The function serial8250_console_write()
is the one responsible to dispatch the TTY data to the serial port (it
calls uart_console_write()
). It writes a character and waits for the
chip controller to process the data before sending the next. Modern
serial controllers have a FIFO of at least 16 bytes. Maybe we can
exploit that and improve the situation. Well, that is what
I did. Let’s how things go now:
$ time ./sertest -n 2500 /dev/serco
real 0m0.112s
user 0m0.056s
sys 0m0.055s
Wow! Much better! Now, if we send 11500 bytes, it should take approximately one second:
$ time ./sertest -n 11500 /dev/serco
real 0m3.142s
user 0m0.000s
sys 0m3.142s
Let’s run trace-cmd
one more time, but I will only show the piece of
the trace output that interests us:
sertest-21649 [008] 2360.845784: funcgraph_exit: 1.942 us | }
sertest-21649 [008] 2360.845784: funcgraph_entry: 1.710 us | io_serial_in();
sertest-21649 [008] 2360.845786: funcgraph_entry: | __const_udelay() {
sertest-21649 [008] 2360.845786: funcgraph_entry: | delay_tsc() {
sertest-21649 [008] 2360.845786: funcgraph_entry: 0.128 us | preempt_count_add();
sertest-21649 [008] 2360.845787: funcgraph_entry: 0.130 us | preempt_count_sub();
sertest-21649 [008] 2360.845787: funcgraph_entry: 0.130 us | preempt_count_add();
sertest-21649 [008] 2360.845787: funcgraph_entry: 0.131 us | preempt_count_sub();
sertest-21649 [008] 2360.845787: funcgraph_entry: 0.131 us | preempt_count_add();
sertest-21649 [008] 2360.845788: funcgraph_entry: 0.130 us | preempt_count_sub();
sertest-21649 [008] 2360.845788: funcgraph_exit: 1.666 us | }
sertest-21649 [008] 2360.845788: funcgraph_exit: 1.915 us | }
sertest-21649 [008] 2360.845788: funcgraph_entry: + 12.787 us | io_serial_in();
sertest-21649 [008] 2360.845801: funcgraph_entry: | __const_udelay() {
sertest-21649 [008] 2360.845801: funcgraph_entry: | delay_tsc() {
sertest-21649 [008] 2360.845801: funcgraph_entry: 0.152 us | preempt_count_add();
sertest-21649 [008] 2360.845802: funcgraph_entry: 0.151 us | preempt_count_sub();
sertest-21649 [008] 2360.845802: funcgraph_entry: 0.151 us | preempt_count_add();
sertest-21649 [008] 2360.845802: funcgraph_entry: 0.143 us | preempt_count_sub();
sertest-21649 [008] 2360.845803: funcgraph_entry: 0.145 us | preempt_count_add();
sertest-21649 [008] 2360.845803: funcgraph_entry: 0.147 us | preempt_count_sub();
sertest-21649 [008] 2360.845803: funcgraph_exit: 1.909 us | }
sertest-21649 [008] 2360.845803: funcgraph_exit: 2.204 us | }
sertest-21649 [008] 2360.845803: funcgraph_entry: 1.743 us | io_serial_in();
sertest-21649 [008] 2360.845805: funcgraph_entry: | __const_udelay() {
io_serial_in()
usually executes in less than 2 us, but
sometimes something odd happens, and the controller takes more than 10
us to reply.
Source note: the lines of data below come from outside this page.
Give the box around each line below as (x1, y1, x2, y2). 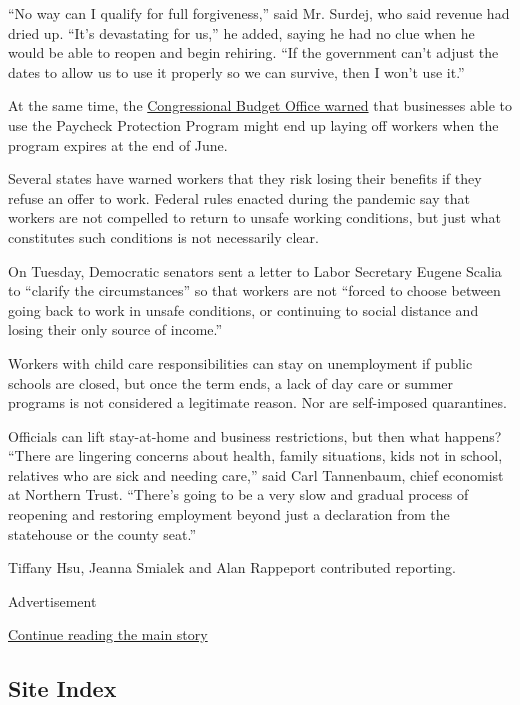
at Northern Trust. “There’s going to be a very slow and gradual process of (8, 484, 469, 505)
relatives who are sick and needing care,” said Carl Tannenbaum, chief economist (8, 464, 504, 485)
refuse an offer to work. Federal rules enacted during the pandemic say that (8, 187, 470, 208)
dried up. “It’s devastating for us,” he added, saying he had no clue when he (8, 22, 475, 43)
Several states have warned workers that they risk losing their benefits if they (8, 168, 482, 189)
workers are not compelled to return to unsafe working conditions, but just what (8, 207, 501, 228)
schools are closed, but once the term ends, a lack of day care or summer (8, 372, 454, 393)
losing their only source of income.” (8, 319, 223, 340)
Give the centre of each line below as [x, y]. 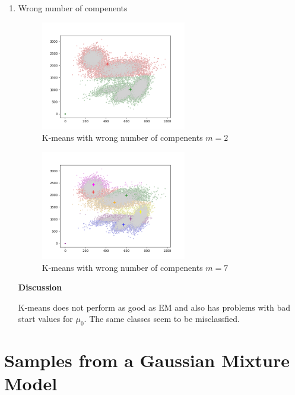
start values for [45, 319]
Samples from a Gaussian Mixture [147, 360]
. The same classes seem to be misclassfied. [162, 319]
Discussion [40, 287]
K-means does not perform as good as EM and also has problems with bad [154, 307]
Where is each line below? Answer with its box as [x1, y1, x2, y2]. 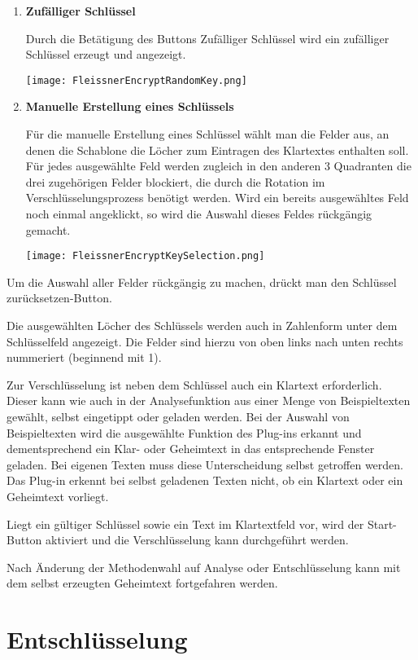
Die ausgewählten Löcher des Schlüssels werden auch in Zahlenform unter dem [7, 317, 398, 334]
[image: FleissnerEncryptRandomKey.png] [25, 74, 247, 86]
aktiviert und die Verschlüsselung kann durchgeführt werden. [46, 531, 349, 548]
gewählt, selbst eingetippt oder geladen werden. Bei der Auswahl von [7, 408, 350, 425]
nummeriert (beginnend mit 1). [7, 349, 162, 366]
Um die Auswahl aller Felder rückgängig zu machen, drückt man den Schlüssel [7, 273, 397, 290]
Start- [367, 515, 397, 532]
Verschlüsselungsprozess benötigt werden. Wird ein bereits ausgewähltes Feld [25, 189, 409, 206]

That is the reason we can’t get the expected speed of 115200 bps
for such an amount of data.
We see a 25% throughput boost when working with the original
modprobe sci_debug
scenario. Even though we could not reach
maximum performance, we improved things considerably.
1: console_unlock()
will flush the printk()
ring
buffer before unlocking the console.
1: This behavior is vital to ensure essential information flushes from the ring buffer in the case of fatal errors.